나이 추정방법과 관련하여, Y.Fu, Y.Xu, and T.S.Huang의 논문, “Estimating human ages by manifold analysis of face pictures and regression on aging features,” in Proc.IEEE Conf.Multimedia Expo., 2007, pp.1383-1386과, G.Guo, Y.Fu, T.S.Huang, and C.Dyer의 논문, “Locally adjusted robust regression for human age estimation,” presented at the IEEEWorkshop on Applications of Computer Vision, 2008, A.Lanitis, C.Draganova, and C.Christodoulou의 논문, “Comparing different classifers for automatic age estimation,” IEEE Trans.Syst., Man, Cybern.B, Cybern., vol.34, no.1, pp.621-628, Feb.2004.등을 통해 이해할 수 있다. Regarding age estimation methods, Y.Fu, Y.Xu, and TSHuang, “Estimating human ages by manifold analysis of face pictures and regression on aging features,” in Proc.IEEE Conf. Multimedia Expo., 2007, pp. 1383-1386 and in the papers of G.Guo, Y.Fu, TSHuang, and C.Dyer, “Locally adjusted robust regression for human age estimation,” presented at the IEEE Workshop on Applications of Computer Vision, 2008, A. Lanitis, C. Draganova, and C. Christodoulou, “Comparing different classifers for automatic age estimation,” IEEE Trans. Syst., Man, Cybern. B, Cybern., Vol. 34, no. 1, pp. 621- 628, Feb. 2004.
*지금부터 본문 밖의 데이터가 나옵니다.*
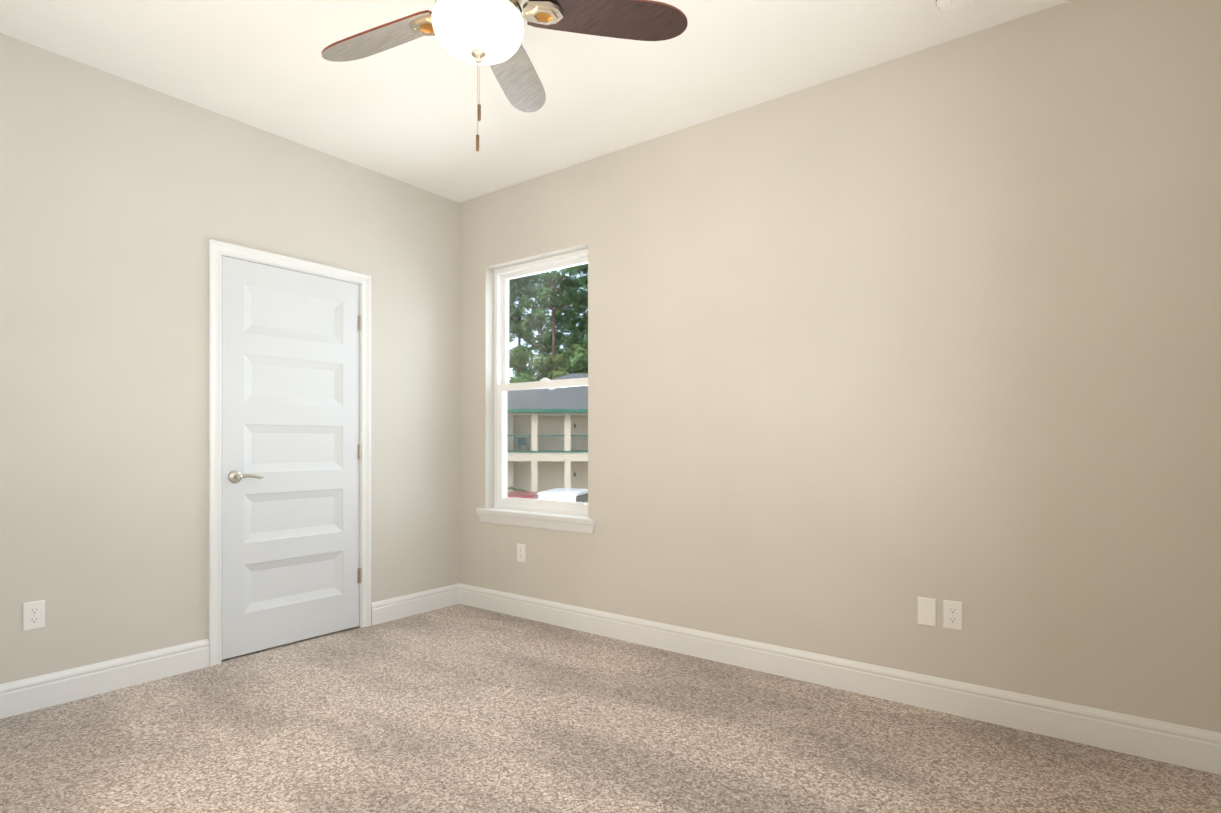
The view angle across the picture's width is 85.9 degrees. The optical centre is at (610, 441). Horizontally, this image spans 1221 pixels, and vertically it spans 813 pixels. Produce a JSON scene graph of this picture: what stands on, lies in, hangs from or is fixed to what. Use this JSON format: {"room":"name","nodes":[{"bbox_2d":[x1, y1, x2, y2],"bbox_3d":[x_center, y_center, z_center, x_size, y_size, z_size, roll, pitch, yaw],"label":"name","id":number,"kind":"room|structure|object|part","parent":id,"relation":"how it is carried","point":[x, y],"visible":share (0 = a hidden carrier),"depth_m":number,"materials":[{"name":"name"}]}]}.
{"room":"empty bedroom","nodes":[
{"label":"empty bedroom","id":0,"kind":"room"},
{"bbox_2d":[0,33,459,683],"bbox_3d":[-2.174,-0.264,3.098,0.120,2.750,3.620,0,0,37],"label":"wall","id":1,"kind":"structure","parent":0,"point":[122,201],"depth_m":3.04,"materials":[{"name":"paint"}]},
{"bbox_2d":[23,600,44,630],"bbox_3d":[-2.384,0.721,2.713,0.007,0.114,0.070,0,0,37],"label":"electrical outlet","id":2,"kind":"object","parent":1,"relation":"attached to","point":[34,615],"visible":1,"depth_m":2.71,"materials":[{"name":"white plastic"}]},
{"bbox_2d":[0,639,208,718],"bbox_3d":[-2.551,1.043,2.484,0.015,0.135,1.886,0,0,37],"label":"baseboard","id":3,"kind":"structure","parent":1,"relation":"attached to","point":[18,697],"depth_m":2.87,"materials":[{"name":"paint"}]},
{"bbox_2d":[208,239,370,665],"bbox_3d":[-1.762,0.057,3.631,0.138,2.109,0.892,0,0,37],"label":"door frame","id":4,"kind":"structure","parent":1,"relation":"attached to","point":[216,249],"depth_m":3.29,"materials":[{"name":"paint"}]},
{"bbox_2d":[222,256,360,659],"bbox_3d":[-1.730,0.083,3.612,0.047,2.032,0.770,0,0,37],"label":"door","id":5,"kind":"structure","parent":1,"relation":"in","point":[291,436],"depth_m":3.57,"materials":[{"name":"paint"}]},
{"bbox_2d":[228,470,262,482],"bbox_3d":[-1.867,0.181,3.363,0.058,0.066,0.154,0,0,37],"label":"door handle","id":6,"kind":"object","parent":5,"relation":"attached to","point":[235,476],"depth_m":3.33,"materials":[{"name":"silver metal"}]},
{"bbox_3d":[-1.492,0.048,3.901,0.013,1.593,0.021,0,0,37],"label":"door hinges","id":7,"kind":"part","parent":5,"relation":"part of","materials":[{"name":"silver metal"}]},
{"bbox_2d":[371,583,458,624],"bbox_3d":[-1.244,1.044,4.223,0.015,0.135,0.664,0,0,37],"label":"baseboard","id":8,"kind":"structure","parent":1,"relation":"attached to","point":[382,611],"depth_m":4.19,"materials":[{"name":"paint"}]},
{"bbox_2d":[0,0,1070,202],"bbox_3d":[-0.592,-1.740,1.859,4.700,0.200,4.100,0,0,37],"label":"ceiling","id":9,"kind":"structure","parent":0,"point":[406,112],"depth_m":2.88,"materials":[{"name":"paint"}]},
{"bbox_2d":[321,0,687,151],"bbox_3d":[-0.436,-1.256,1.956,1.226,0.767,1.217,0,0,37],"label":"ceiling fan","id":10,"kind":"object","parent":9,"relation":"hanging from","point":[483,32],"visible":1,"depth_m":2.02,"materials":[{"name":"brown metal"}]},
{"bbox_3d":[-0.747,-1.315,2.146,0.502,0.040,0.196,0,0,37],"label":"blade","id":11,"kind":"part","parent":10,"relation":"part of","materials":[{"name":"grey wood"}]},
{"bbox_3d":[-0.396,-1.218,1.968,0.270,0.104,0.270,0,0,37],"label":"globe","id":12,"kind":"part","parent":10,"relation":"part of"},
{"bbox_3d":[-0.336,-1.315,2.347,0.312,0.040,0.470,0,0,37],"label":"blade","id":13,"kind":"part","parent":10,"relation":"part of","materials":[{"name":"grey wood"}]},
{"bbox_3d":[-0.021,-1.315,2.032,0.398,0.040,0.412,0,0,37],"label":"blade","id":14,"kind":"part","parent":10,"relation":"part of","materials":[{"name":"brown wood"}]},
{"bbox_2d":[936,0,973,10],"bbox_3d":[1.258,-1.616,2.378,0.148,0.046,0.148,0,0,37],"label":"smoke detector","id":15,"kind":"object","parent":9,"relation":"attached to","point":[948,5],"visible":1,"depth_m":2.40,"materials":[{"name":"white plastic"}]},
{"bbox_2d":[0,604,1220,812],"bbox_3d":[-0.592,1.235,1.857,4.700,0.250,4.100,0,0,37],"label":"floor","id":16,"kind":"structure","parent":0,"point":[458,708],"depth_m":2.41,"materials":[{"name":"carpet"}]},
{"bbox_2d":[459,0,1220,732],"bbox_3d":[0.581,-0.264,3.417,4.140,2.750,0.200,0,0,37],"label":"wall","id":17,"kind":"structure","parent":0,"point":[877,352],"depth_m":2.75,"materials":[{"name":"paint"}]},
{"bbox_2d":[517,543,524,562],"bbox_3d":[-0.566,0.707,4.148,0.070,0.114,0.007,0,0,37],"label":"outlet","id":18,"kind":"object","parent":17,"relation":"attached to","point":[520,552],"visible":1,"depth_m":4.14,"materials":[{"name":"white plastic"}]},
{"bbox_2d":[476,508,595,521],"bbox_3d":[-0.465,0.456,4.109,0.993,0.020,0.114,0,0,37],"label":"stool","id":19,"kind":"object","parent":17,"relation":"attached to","point":[573,517],"visible":0.88,"depth_m":4.05,"materials":[{"name":"paint"}]},
{"bbox_2d":[477,511,595,533],"bbox_3d":[-0.479,0.503,4.090,0.987,0.074,0.057,0,0,37],"label":"apron","id":20,"kind":"object","parent":17,"relation":"attached to","point":[545,523],"visible":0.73,"depth_m":4.04,"materials":[{"name":"paint"}]},
{"bbox_2d":[494,249,587,515],"bbox_3d":[-0.407,-0.346,4.186,0.873,1.615,0.087,0,0,37],"label":"window","id":21,"kind":"structure","parent":17,"relation":"in","point":[502,278],"depth_m":4.31,"materials":[{"name":"white plastic"}]},
{"bbox_2d":[459,583,1220,774],"bbox_3d":[0.516,1.043,3.330,3.900,0.135,0.015,0,0,37],"label":"baseboard","id":22,"kind":"structure","parent":17,"relation":"attached to","point":[1181,745],"depth_m":2.78,"materials":[{"name":"paint"}]},
{"bbox_2d":[918,597,935,626],"bbox_3d":[1.317,0.711,2.732,0.070,0.114,0.008,0,0,37],"label":"cover plate","id":23,"kind":"object","parent":17,"relation":"attached to","point":[927,611],"visible":1,"depth_m":2.73,"materials":[{"name":"white plastic"}]},
{"bbox_2d":[943,600,962,630],"bbox_3d":[1.396,0.710,2.673,0.070,0.114,0.007,0,0,37],"label":"electrical outlet","id":24,"kind":"object","parent":17,"relation":"attached to","point":[952,614],"visible":1,"depth_m":2.67,"materials":[{"name":"white plastic"}]},
{"label":"outside","id":25,"kind":"structure","parent":0,"visible":0},
{"bbox_3d":[49.696,4.144,105.239,280.000,0.300,218.000,0,0,37],"label":"ground","id":26,"kind":"structure","parent":25,"visible":0},
{"bbox_2d":[509,486,526,490],"bbox_3d":[-5.568,3.347,39.684,2.152,1.241,2.138,0,0,37],"label":"palm tree","id":27,"kind":"object","parent":26,"relation":"on","point":[516,488],"depth_m":39.61,"materials":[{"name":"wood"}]},
{"bbox_2d":[508,491,538,498],"bbox_3d":[-4.109,3.164,29.065,1.840,1.580,4.500,0,0,9],"label":"car","id":28,"kind":"object","parent":26,"relation":"on","point":[526,494],"depth_m":29.22,"materials":[{"name":"red paint"}]},
{"bbox_2d":[509,278,542,342],"bbox_3d":[-10.294,-10.719,58.271,8.474,29.378,8.215,0,0,37],"label":"pine tree","id":29,"kind":"object","parent":26,"relation":"on","point":[534,294],"depth_m":58.39,"materials":[{"name":"green plant"}]},
{"bbox_2d":[508,344,551,391],"bbox_3d":[-8.287,-2.053,55.469,9.223,12.053,8.248,0,0,37],"label":"oak tree","id":30,"kind":"object","parent":26,"relation":"on","point":[528,357],"depth_m":54.18,"materials":[{"name":"green plant"}]},
{"bbox_2d":[509,272,565,374],"bbox_3d":[-7.730,-7.038,62.467,8.435,22.021,7.289,0,0,37],"label":"pine tree","id":31,"kind":"object","parent":26,"relation":"on","point":[527,316],"depth_m":61.50,"materials":[{"name":"green plant"}]},
{"bbox_2d":[509,310,579,375],"bbox_3d":[-9.193,-6.505,82.020,8.326,20.976,10.000,0,0,37],"label":"pine tree","id":32,"kind":"object","parent":26,"relation":"on","point":[524,336],"depth_m":81.72,"materials":[{"name":"green plant"}]},
{"bbox_2d":[522,272,570,378],"bbox_3d":[-7.357,-7.344,69.615,8.236,22.642,9.440,0,0,37],"label":"pine tree","id":33,"kind":"object","parent":26,"relation":"on","point":[547,350],"depth_m":67.72,"materials":[{"name":"green plant"}]},
{"bbox_2d":[508,373,587,491],"bbox_3d":[4.748,-0.486,48.141,30.000,8.900,15.050,0,0,-3],"label":"building","id":34,"kind":"structure","parent":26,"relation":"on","point":[577,437],"depth_m":42.48,"materials":[{"name":"paint"}]},
{"bbox_2d":[518,438,528,449],"bbox_3d":[-5.519,0.221,41.609,0.540,0.900,0.500,0,0,-28],"label":"outdoor chair","id":35,"kind":"object","parent":34,"relation":"on","point":[522,443],"depth_m":41.74,"materials":[{"name":"teal"}]},
{"bbox_2d":[509,265,587,378],"bbox_3d":[-4.423,-9.773,55.971,7.786,27.484,9.817,0,0,37],"label":"pine tree","id":36,"kind":"object","parent":26,"relation":"on","point":[575,301],"depth_m":56.04,"materials":[{"name":"green plant"}]},
{"bbox_2d":[523,342,587,378],"bbox_3d":[-3.760,-2.317,58.980,8.349,12.583,9.179,0,0,37],"label":"oak tree","id":37,"kind":"object","parent":26,"relation":"on","point":[559,361],"depth_m":57.23,"materials":[{"name":"green plant"}]},
{"bbox_2d":[536,488,587,503],"bbox_3d":[-2.204,3.125,29.768,1.910,1.660,4.700,0,0,13],"label":"car","id":38,"kind":"object","parent":26,"relation":"on","point":[571,494],"depth_m":29.17,"materials":[{"name":"white paint"}]},
{"bbox_2d":[547,345,587,379],"bbox_3d":[0.509,-3.071,57.655,10.946,14.090,11.384,0,0,37],"label":"oak tree","id":39,"kind":"object","parent":26,"relation":"on","point":[572,364],"depth_m":55.49,"materials":[{"name":"green plant"}]},
{"bbox_2d":[550,302,587,370],"bbox_3d":[-3.168,-7.284,81.251,9.266,22.533,6.956,0,0,37],"label":"pine tree","id":40,"kind":"object","parent":26,"relation":"on","point":[567,328],"depth_m":81.79,"materials":[{"name":"green plant"}]},
{"bbox_2d":[555,263,587,344],"bbox_3d":[-2.000,-8.132,62.981,8.920,24.209,8.729,0,0,37],"label":"pine tree","id":41,"kind":"object","parent":26,"relation":"on","point":[583,308],"depth_m":62.86,"materials":[{"name":"green plant"}]},
{"bbox_2d":[560,289,587,350],"bbox_3d":[-0.431,-7.543,60.539,8.304,23.028,8.344,0,0,37],"label":"pine tree","id":42,"kind":"object","parent":26,"relation":"on","point":[575,339],"depth_m":59.46,"materials":[{"name":"green plant"}]}
]}
본 실시예에서, 나이의 추정은 구체적으로, (f1) 상기 검출된 얼굴특징점을 기준으로 상기 검출된 얼굴영역에서 나이추정용 얼굴영역을 잘라내는 단계; (f2) 상기 잘라낸 나이추정용 얼굴영역의 크기를 정규화하는 단계; (f3) 상기 크기가 정규화된 나이추정용 얼굴영역의 국부적 조명보정을 하는 단계; (f4) 상기 크기 정규화 및 국부적 조명보정된 나이추정용 얼굴영역으로부터 입력벡터를 구성하고 나이다양체 공간으로 사영하여 특징벡터를 생성하는 단계; 및 (f5) 상기 생성된 특징벡터에 2차회귀를 적용하여 나이를 추정하는 단계;를 포함하여 구성된다. In the present embodiment, the estimation of the age specifically includes: (f1) cutting out an age estimation face area from the detected face area based on the detected facial feature point; (f2) normalizing the size of the cut age estimation face region; (f3) performing local illumination correction on the age estimation face region where the size is normalized; (f4) generating a feature vector by constructing an input vector from the size normalized and locally-illuminated age estimation face region and projecting it into a nine-body space; And (f5) estimating age by applying quadratic regression to the generated feature vectors.
상기 (f1) 단계에서는, 입력된 이미지와 얼굴특징점을 이용하여 얼굴영역을 잘라낸다. In the step (f1), the face region is cut out using the input image and the facial feature point.
예를 들어, 도 22에 도시된 바와 같이, 두눈귀 및 입귀점으로부터 위(0.8), 아래(0.2), 왼쪽(0.1), 오른쪽(0.1)로 각각 확장하여 얼굴영역을 잘라낸다. For example, as shown in FIG. 22, the face region is cut out from the binocular and the entrance point to the upper (0.8), the lower (0.2), the left (0.1), and the right (0.1), respectively.
상기 (f2) 단계에서는, 예를 들어, 잘라낸 얼굴영역을 64 * 64 크기로 정규화한다. In the step (f2), for example, the cut out face region is normalized to 64 * 64 size.
상기 (f3) 단계에서는, 조명효과의 영향을 줄이기 위하여, 하기 수학식10에 의해 국부적 조명보정이 이뤄진다. In the step (f3), in order to reduce the influence of the lighting effect, local illumination correction is performed by the following equation (10).
[수학식10][Equation 10]
I(x,y)=(I(x,y)-M)/V*10 + 127I (x, y) = (I (x, y) -M) / V * 10 + 127
(단, I(x,y):(x,y)위치에서의 농담값, M:4*4 국부적 창문영역에서의 농담평균값, V:표준분산값)(However, the shade value at position I (x, y) :( x, y), M: 4 value at the local window area, V: standard variance value)
상기 표준분산값(V)은 어떤 우연량의 값이 평균값주위에서 흩어지는 정도를 나타내는 특성값이며, 수학적으로 표준분산 V는 다음 식9와 같이 계산된다. The standard dispersion value (V) is a characteristic value representing the degree to which a certain amount of coincidence is scattered around the average value, and mathematically, the standard dispersion V is calculated as in Equation (9).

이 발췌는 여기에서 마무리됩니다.